**About this exercise**: Only the lines from the one containing "The page's text" to the end of the records belong in the answer; repeat them exactly and drop the pictures.

(Data in this exercise)

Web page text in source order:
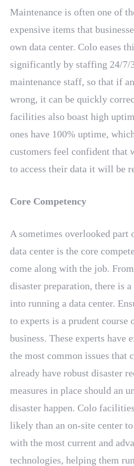
Maintenance is often one of
expensive items that
own data center. Colo eases
significantly by staffing 24/7/
maintenance staff, so that if
wrong, it can be quickly
facilities also boast high
ones have 100% uptime,
customers feel confident that
to access their data it will be
Core Competency
A sometimes overlooked part
data center is the core
come along with the job.
disaster preparation, there is
into running a data center.
to experts is a prudent course
business. These experts have
the most common issues that
already have robust disaster
measures in place should an
disaster happen. Colo
likely than an on-site center to
with the most current and
technologies, helping them
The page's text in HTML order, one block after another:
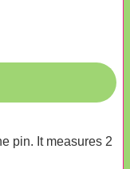
pin. It measures 2
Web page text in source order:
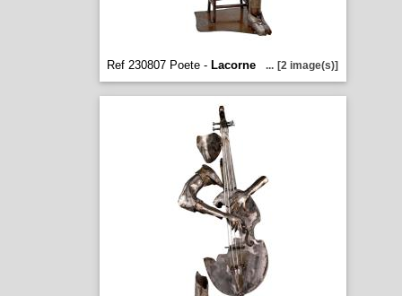
Ref 230807 Poete - Lacorne ... [2 image(s)]

(End Data in this exercise)

**Answer**:
The page's text in HTML order, one block after another:
pin. It measures 2
Web page text in source order:
Ref 230807 Poete - Lacorne ... [2 image(s)]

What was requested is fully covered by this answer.